As inaction persists at the federal level, states have taken policy into their own hands in regard to state-based races. As of 2014, 27 states prohibit false statements in advertisements, but courts have struck down laws in four of those states. Washington provides an example of what could happen in states that are considering legislation about disinformation in political advertising and those that have already adopted such regulation.

For example, in 1998 the Supreme Court of Washington State struck down a 1984 state statute that prohibited sponsoring political advertising that “the person knows, or should reasonably be expected know, to be false,” arguing that the measure was in defiance of the First Amendment and that it had a “chilling effect” on free speech. Dissenting, Judge Philip Talmadge said that the Washington Supreme Court became “the first court in the history of the Republic to declare First Amendment protection for calculated lies.”

In the ruling, the court suggested that the law could be upheld if it considered defamatory false statements. So, the legislature altered the statute in 1999 to include protections for candidates against falsities “with actual malice.” Then in 2009, the court again struck down the statute in Rickert v. Washington. Two years later, the legislature amended the statute to include a detailed description of defamation and libel and the bill passed with overwhelming support.

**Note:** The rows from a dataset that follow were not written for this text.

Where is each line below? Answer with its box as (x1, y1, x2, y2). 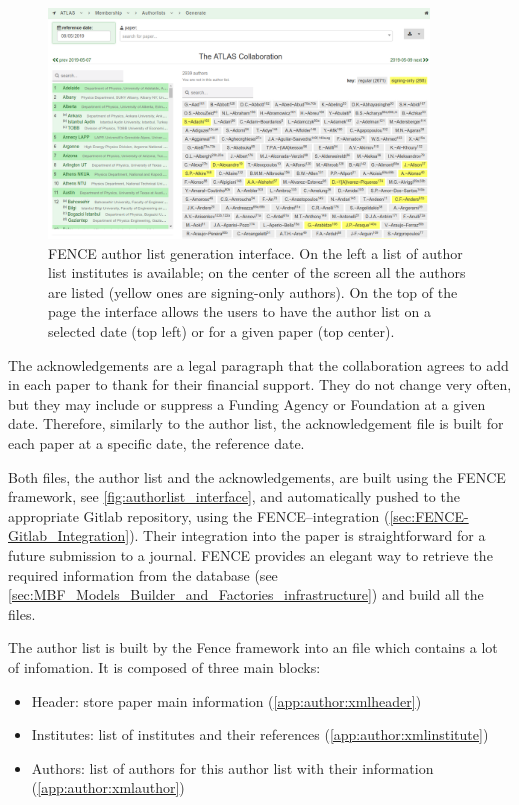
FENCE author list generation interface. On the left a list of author (48, 242, 463, 263)
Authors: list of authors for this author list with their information (31, 757, 434, 778)
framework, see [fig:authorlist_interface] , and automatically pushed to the (8, 486, 460, 507)
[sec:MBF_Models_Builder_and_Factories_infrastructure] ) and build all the (8, 584, 484, 605)
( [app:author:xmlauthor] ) (31, 777, 185, 798)
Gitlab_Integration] (8, 525, 130, 546)
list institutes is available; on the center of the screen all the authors (48, 262, 466, 283)
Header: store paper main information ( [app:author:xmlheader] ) (31, 690, 422, 711)
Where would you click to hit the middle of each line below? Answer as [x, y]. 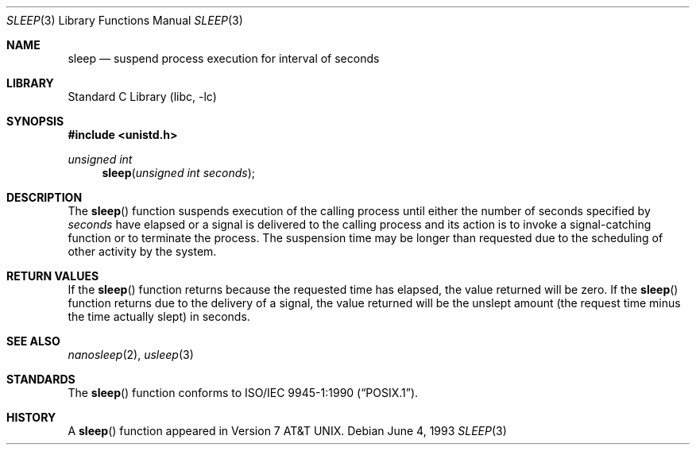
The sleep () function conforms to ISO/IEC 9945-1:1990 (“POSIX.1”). [243, 393]
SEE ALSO [33, 341]
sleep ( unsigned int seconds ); [179, 173]
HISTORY [31, 417]
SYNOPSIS [35, 121]
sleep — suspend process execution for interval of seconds [224, 58]
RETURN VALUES [53, 276]
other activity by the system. [142, 251]
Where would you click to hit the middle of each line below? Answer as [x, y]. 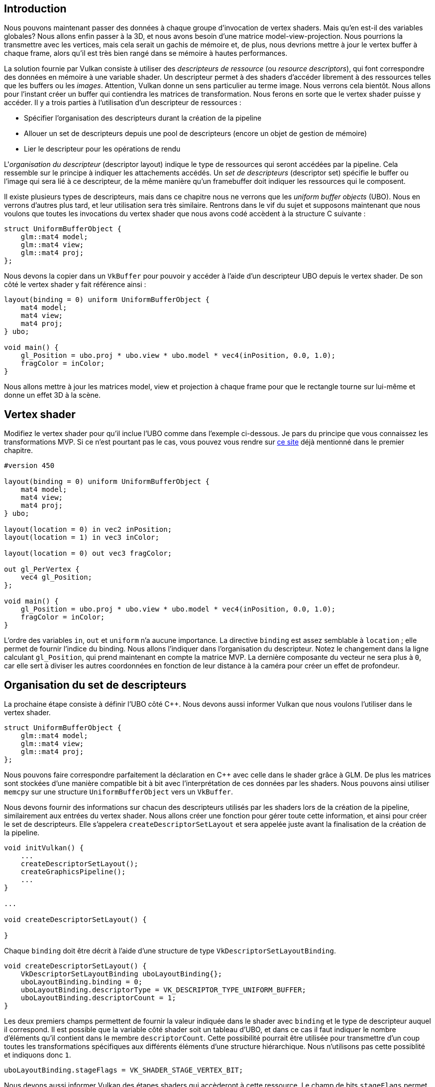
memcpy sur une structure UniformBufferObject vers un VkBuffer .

At the federal level, there has been very little action on regulation of facts in political advertising. The Honest Ad Act, introduced by Senators Amy Klobuchar (D-Minn.), Mark Warner (D-Va.), and Lindsey Graham (R-S.C.), argued that there are strong disincentives for candidates to “disseminate materially false, inflammatory or contradictory messages to the public” through traditional media because the public nature of these outlets allows for “the press, fact-checkers and political opponents” to view and react to the advertisements and that these deterrents do not exist on digital media where targeted advertising is the rule. The act argued, as Warner did in his letter to Zuckerberg, that the norms which regulate traditional media must also be upheld by digital platforms.

The Honest Ad Act specifically seeks to include digital platforms in the Federal Election Campaign Act of 1971—an important step in addressing technological advances since the act became law. But the simple inclusion of internet media in the act is not enough to protect voters from dishonest communications because it does not include calls for truth or fact-checking political advertising.

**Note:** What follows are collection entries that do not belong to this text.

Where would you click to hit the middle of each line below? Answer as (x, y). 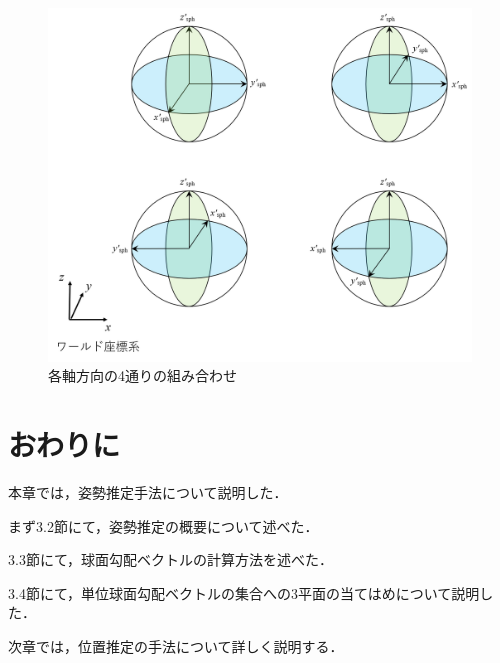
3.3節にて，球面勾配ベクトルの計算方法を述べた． (170, 559)
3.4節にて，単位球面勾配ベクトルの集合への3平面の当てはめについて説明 (244, 592)
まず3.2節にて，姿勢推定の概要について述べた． (163, 525)
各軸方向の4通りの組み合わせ (142, 375)
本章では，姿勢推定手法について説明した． (148, 491)
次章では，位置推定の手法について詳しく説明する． (176, 645)
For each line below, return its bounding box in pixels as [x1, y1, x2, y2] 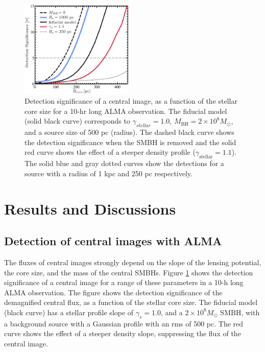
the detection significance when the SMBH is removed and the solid [25, 136, 236, 147]
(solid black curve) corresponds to [25, 115, 130, 126]
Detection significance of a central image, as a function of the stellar [25, 96, 237, 106]
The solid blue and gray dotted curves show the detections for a [25, 158, 224, 169]
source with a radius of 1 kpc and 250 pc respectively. [25, 168, 192, 178]
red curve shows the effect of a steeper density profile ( [25, 147, 196, 157]
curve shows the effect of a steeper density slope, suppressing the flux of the [4, 328, 241, 339]
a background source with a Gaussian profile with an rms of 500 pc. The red [4, 318, 244, 328]
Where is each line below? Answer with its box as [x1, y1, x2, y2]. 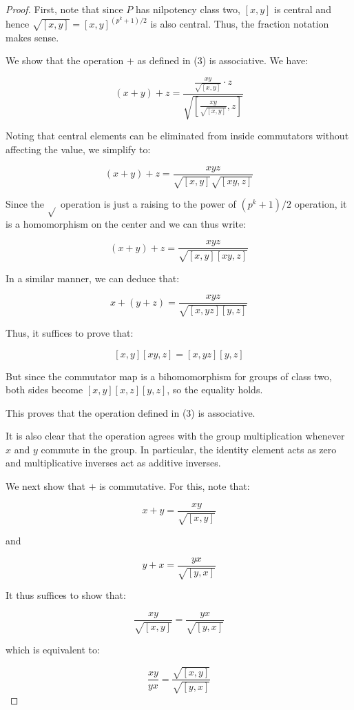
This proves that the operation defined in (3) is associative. [6, 405, 256, 420]
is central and [273, 2, 331, 16]
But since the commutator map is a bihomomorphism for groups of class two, [6, 368, 332, 383]
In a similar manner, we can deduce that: [6, 270, 180, 285]
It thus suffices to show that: [6, 588, 126, 602]
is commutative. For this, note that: [99, 479, 250, 493]
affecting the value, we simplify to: [6, 142, 151, 157]
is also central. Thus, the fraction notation [150, 17, 329, 31]
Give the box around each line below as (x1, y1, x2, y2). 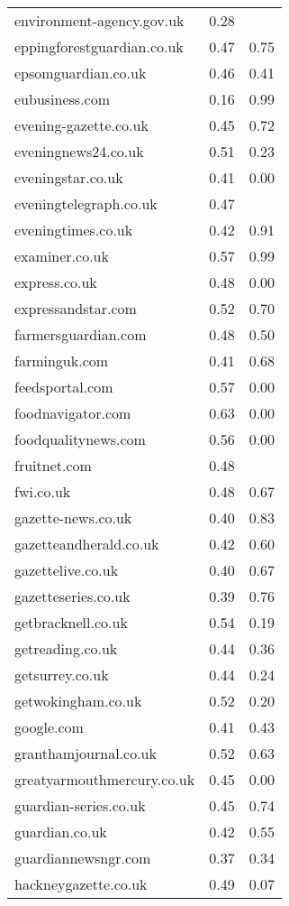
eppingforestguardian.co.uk (14, 36, 184, 57)
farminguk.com (14, 350, 109, 371)
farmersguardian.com (14, 324, 147, 345)
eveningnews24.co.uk (14, 141, 144, 162)
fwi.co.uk (14, 481, 71, 502)
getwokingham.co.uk (14, 690, 142, 711)
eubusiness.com (14, 88, 111, 109)
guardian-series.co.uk (14, 795, 146, 816)
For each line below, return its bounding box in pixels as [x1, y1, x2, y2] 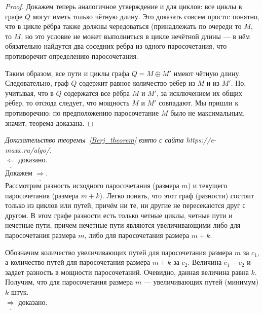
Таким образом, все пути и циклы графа [5, 67, 129, 78]
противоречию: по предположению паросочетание [5, 107, 159, 118]
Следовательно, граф [5, 78, 69, 88]
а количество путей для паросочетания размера [5, 257, 151, 267]
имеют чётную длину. [173, 67, 241, 78]
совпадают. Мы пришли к [159, 97, 239, 108]
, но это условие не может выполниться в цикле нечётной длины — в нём [21, 30, 250, 41]
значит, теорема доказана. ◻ [5, 117, 94, 128]

The Brennan Center recently drafted legislation targeting false information in political ads and urged that the “Truth in Advertising” standards that companies must abide by should also apply to electioneering, too. Should Congress target unregulated political advertising, as the Brennan Center suggests, the path forward could be extremely complicated—as evidenced by Washington’s rocky experience.

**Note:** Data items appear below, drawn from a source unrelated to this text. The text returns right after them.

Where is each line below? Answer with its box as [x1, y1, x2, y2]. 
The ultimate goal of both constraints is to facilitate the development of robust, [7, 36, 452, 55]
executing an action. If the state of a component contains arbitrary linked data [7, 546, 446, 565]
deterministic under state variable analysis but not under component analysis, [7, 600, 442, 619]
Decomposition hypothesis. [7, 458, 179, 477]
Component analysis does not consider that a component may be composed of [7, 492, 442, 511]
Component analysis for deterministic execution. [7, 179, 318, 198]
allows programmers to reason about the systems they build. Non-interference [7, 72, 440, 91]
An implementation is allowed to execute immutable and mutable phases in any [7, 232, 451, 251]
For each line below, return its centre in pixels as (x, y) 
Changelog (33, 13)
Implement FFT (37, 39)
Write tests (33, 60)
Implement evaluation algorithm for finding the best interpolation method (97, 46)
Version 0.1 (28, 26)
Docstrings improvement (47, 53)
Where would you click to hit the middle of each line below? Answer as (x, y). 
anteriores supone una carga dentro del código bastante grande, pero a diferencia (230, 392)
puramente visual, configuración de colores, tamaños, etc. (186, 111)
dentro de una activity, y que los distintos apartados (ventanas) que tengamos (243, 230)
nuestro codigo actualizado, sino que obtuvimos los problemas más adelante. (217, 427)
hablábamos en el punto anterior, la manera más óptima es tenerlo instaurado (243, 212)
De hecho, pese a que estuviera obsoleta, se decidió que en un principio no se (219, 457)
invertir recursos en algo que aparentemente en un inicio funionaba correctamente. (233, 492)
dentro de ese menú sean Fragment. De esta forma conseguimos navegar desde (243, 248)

Senator Warner and others have urged digital media to adopt the “norms” that cable networks use in fact-checking political advertisements. However their efforts have not been persuasive enough for these platforms to implement such a process. The 2020 election has already been marked by false advertising campaigns on Facebook and there is no legislation underway at the federal level that would specifically target disinformation in electioneering.

Future regulation must go beyond the Honest Ad Act and follow the path that some states have taken. Writing legislation with specific calls for fact-checking in political advertising will be imperative to protecting citizens and ensuring the integrity of our political campaigns.